WHAT TO DO
Pictures are to be left out; every line from the one with "Genți Moderne" through the end of the data must be transcribed exactly.

DATASET ENTRIES
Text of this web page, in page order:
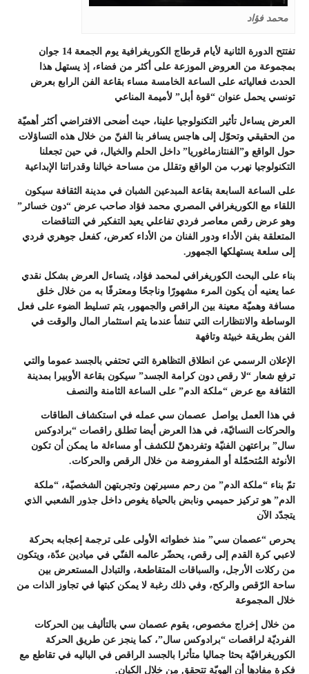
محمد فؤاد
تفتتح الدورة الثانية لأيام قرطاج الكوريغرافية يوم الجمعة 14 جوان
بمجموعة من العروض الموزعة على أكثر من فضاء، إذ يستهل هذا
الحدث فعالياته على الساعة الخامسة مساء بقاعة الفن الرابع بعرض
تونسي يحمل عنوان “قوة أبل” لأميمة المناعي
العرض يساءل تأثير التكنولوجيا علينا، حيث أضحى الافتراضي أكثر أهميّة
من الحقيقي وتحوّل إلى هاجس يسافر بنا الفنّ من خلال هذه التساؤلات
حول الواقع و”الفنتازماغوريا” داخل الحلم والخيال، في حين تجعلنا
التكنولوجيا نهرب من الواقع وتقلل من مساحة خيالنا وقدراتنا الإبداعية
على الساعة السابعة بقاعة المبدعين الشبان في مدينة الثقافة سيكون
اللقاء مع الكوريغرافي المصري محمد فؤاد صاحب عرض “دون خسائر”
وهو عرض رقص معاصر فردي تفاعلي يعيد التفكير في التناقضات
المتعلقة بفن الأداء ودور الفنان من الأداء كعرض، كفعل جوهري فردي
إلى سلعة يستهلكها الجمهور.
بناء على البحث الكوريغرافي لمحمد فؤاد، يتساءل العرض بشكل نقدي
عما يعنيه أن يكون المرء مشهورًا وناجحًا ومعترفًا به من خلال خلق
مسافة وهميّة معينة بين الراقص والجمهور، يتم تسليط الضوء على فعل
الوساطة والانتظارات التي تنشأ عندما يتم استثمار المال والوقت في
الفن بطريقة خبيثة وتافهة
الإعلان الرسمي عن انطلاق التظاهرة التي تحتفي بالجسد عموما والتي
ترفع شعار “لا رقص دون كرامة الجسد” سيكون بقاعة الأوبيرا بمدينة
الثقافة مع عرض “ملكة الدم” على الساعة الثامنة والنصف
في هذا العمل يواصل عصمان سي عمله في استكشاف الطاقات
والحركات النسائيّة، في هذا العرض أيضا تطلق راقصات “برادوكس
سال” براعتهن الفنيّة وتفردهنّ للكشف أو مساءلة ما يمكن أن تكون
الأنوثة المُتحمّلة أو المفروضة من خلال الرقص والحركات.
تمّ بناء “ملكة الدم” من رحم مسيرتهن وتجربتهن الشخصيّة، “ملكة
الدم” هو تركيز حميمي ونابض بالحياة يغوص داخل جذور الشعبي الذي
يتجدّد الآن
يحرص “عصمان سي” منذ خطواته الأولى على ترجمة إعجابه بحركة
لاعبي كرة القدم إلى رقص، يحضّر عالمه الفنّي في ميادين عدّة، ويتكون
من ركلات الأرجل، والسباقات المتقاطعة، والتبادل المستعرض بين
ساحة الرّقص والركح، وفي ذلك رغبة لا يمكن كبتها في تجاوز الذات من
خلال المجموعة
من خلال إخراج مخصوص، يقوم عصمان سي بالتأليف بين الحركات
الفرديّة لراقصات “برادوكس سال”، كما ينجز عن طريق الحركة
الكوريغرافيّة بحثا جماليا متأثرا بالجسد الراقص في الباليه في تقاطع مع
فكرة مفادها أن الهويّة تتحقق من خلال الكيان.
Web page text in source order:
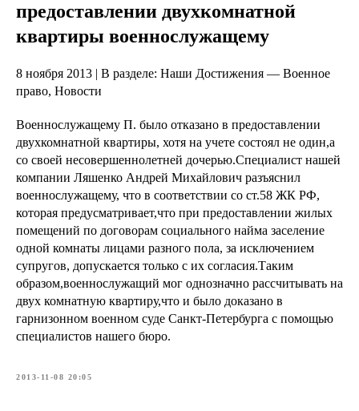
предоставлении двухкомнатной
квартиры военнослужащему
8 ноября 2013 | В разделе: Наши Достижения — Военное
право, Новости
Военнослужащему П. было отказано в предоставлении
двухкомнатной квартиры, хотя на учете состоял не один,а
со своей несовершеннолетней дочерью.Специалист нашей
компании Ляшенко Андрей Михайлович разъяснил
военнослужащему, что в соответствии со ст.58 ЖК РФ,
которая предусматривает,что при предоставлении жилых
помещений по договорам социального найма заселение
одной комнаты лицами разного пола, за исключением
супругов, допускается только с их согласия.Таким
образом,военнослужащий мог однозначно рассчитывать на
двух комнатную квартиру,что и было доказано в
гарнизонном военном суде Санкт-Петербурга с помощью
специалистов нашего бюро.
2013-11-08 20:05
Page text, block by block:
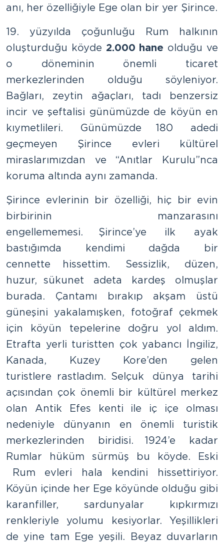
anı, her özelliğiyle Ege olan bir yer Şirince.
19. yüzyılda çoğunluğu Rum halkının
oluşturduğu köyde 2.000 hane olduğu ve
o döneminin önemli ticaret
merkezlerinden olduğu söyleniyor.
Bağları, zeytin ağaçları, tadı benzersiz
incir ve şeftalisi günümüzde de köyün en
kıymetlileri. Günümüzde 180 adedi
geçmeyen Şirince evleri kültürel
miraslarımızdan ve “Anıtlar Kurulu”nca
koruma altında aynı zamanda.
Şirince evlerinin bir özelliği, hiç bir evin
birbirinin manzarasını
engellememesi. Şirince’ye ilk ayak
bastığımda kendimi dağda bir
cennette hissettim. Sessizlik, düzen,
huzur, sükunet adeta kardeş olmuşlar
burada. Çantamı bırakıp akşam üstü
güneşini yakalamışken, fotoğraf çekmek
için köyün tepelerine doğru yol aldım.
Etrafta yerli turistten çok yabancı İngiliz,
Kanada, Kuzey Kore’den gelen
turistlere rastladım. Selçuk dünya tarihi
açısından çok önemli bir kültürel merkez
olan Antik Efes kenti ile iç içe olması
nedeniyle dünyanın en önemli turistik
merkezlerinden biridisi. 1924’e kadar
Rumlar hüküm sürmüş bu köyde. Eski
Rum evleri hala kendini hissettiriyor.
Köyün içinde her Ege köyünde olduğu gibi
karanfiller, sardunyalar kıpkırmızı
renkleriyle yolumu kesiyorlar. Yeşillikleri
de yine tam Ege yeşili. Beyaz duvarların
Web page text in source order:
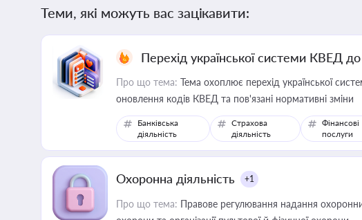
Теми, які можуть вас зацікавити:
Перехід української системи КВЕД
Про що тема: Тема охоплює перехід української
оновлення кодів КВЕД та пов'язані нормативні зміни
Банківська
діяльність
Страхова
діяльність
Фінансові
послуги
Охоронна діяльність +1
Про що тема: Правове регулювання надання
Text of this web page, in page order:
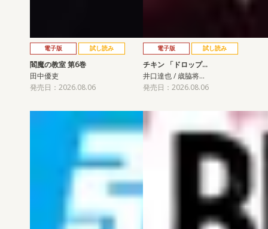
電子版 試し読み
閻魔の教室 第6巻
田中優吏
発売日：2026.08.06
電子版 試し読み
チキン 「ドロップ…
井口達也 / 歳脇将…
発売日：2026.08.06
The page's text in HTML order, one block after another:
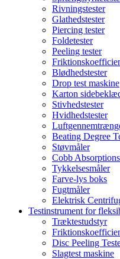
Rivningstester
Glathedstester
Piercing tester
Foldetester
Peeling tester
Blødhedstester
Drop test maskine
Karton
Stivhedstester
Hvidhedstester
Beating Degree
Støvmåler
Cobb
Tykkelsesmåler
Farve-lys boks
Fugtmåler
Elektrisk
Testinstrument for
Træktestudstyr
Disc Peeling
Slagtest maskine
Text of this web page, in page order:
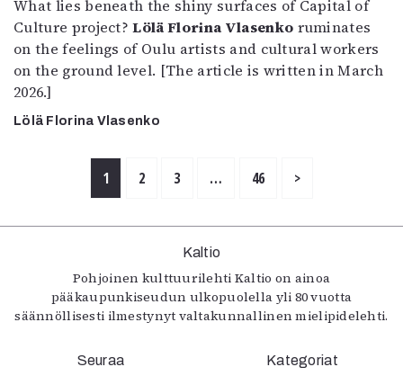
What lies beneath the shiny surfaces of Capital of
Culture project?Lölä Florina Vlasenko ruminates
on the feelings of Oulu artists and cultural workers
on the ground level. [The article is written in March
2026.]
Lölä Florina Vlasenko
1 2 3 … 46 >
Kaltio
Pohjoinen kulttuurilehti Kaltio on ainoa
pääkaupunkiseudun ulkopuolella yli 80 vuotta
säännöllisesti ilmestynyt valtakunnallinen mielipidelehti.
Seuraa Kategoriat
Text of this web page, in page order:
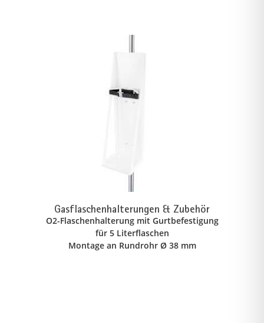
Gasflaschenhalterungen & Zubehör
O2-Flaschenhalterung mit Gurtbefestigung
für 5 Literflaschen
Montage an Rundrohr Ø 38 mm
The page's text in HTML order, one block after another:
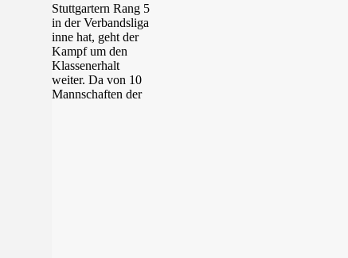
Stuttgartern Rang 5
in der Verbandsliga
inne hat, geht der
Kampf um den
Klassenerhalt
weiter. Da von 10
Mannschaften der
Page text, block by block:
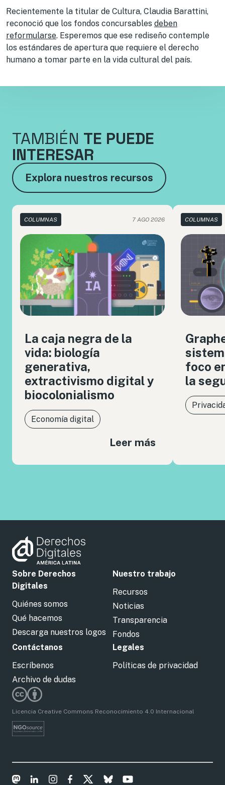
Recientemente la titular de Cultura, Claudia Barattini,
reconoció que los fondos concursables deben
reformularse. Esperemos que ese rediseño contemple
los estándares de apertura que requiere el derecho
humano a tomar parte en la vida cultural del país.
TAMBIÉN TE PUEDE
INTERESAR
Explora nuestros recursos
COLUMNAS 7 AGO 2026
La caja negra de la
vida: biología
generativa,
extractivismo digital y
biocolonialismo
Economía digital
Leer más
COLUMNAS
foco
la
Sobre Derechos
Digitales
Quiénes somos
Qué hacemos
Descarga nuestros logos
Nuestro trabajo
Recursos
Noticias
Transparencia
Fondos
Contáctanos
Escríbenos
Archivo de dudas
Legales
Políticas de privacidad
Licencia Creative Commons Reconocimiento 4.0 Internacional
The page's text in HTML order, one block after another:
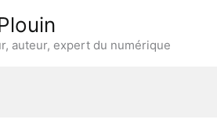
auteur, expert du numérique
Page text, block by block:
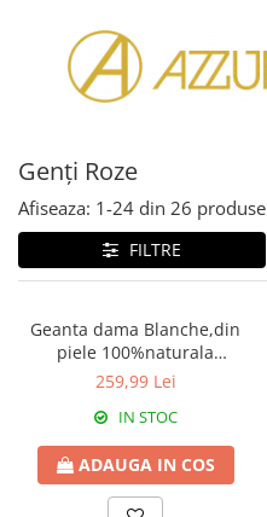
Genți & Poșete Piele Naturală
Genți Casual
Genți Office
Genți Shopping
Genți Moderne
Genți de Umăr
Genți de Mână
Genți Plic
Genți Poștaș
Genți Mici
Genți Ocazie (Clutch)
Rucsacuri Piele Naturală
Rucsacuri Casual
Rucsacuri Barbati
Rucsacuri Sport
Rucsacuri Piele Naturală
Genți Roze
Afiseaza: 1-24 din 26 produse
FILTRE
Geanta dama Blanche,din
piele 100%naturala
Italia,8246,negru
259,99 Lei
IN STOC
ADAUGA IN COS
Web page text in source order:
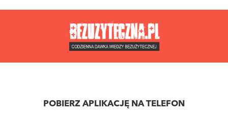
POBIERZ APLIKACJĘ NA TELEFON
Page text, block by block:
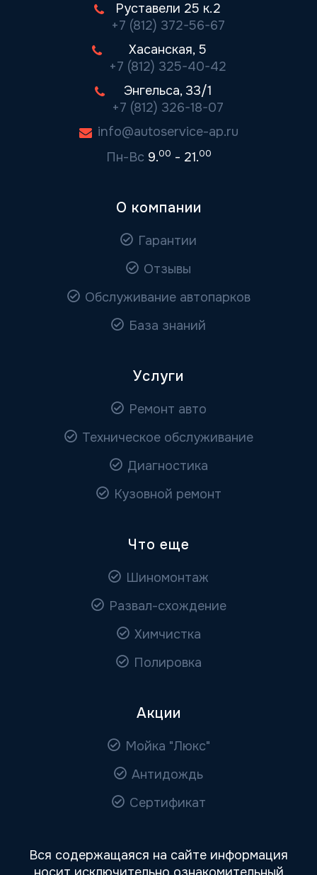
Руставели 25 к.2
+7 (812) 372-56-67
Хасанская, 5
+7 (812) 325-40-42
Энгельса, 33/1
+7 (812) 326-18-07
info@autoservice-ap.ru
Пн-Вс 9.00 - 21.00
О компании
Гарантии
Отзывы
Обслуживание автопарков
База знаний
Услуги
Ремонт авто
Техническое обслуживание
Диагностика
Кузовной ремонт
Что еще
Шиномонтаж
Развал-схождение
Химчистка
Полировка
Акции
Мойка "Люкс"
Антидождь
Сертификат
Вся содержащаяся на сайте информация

ANSWER FOR THE TASK
Genți Moderne
Genți de Umăr
Genți de Mână
Genți Plic
Genți Poștaș
Genți Mici
Genți Ocazie (Clutch)
Rucsacuri Piele Naturală
Rucsacuri Casual
Rucsacuri Barbati
Rucsacuri Sport
Rucsacuri Piele Naturală
Genți Roze
Afiseaza: 1-24 din 26 produse
FILTRE
Geanta dama Blanche,din
piele 100%naturala
Italia,8246,negru
259,99 Lei
IN STOC
ADAUGA IN COS
Web page text in source order:
POBIERZ APLIKACJĘ NA TELEFON
Page text, block by block:
Руставели 25 к.2
+7 (812) 372-56-67
Хасанская, 5
+7 (812) 325-40-42
Энгельса, 33/1
+7 (812) 326-18-07
info@autoservice-ap.ru
Пн-Вс 9.00 - 21.00
О компании
Гарантии
Отзывы
Обслуживание автопарков
База знаний
Услуги
Ремонт авто
Техническое обслуживание
Диагностика
Кузовной ремонт
Что еще
Шиномонтаж
Развал-схождение
Химчистка
Полировка
Акции
Мойка "Люкс"
Антидождь
Сертификат
Вся содержащаяся на сайте информация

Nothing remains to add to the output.